◆ **EXERCISE DIRECTIONS**
Starting at the line with "On a PC: (26, 186)", retype each line exactly up to and including the final line of the records below.

Items from a dataset:
* * * * * * * * *

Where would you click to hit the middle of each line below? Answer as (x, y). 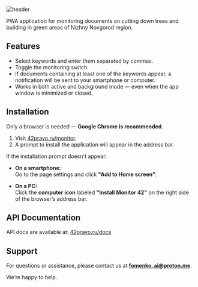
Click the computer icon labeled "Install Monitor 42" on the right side (102, 192)
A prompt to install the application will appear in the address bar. (94, 144)
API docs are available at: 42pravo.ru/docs (59, 232)
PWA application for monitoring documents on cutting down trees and (92, 21)
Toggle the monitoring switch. (52, 67)
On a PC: (26, 186)
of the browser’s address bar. (51, 198)
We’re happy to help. (32, 277)

* * * * * * * * *

◆ **SOLVED PROBLEM**
On a PC: (26, 186)
of the browser’s address bar. (51, 198)
We’re happy to help. (32, 277)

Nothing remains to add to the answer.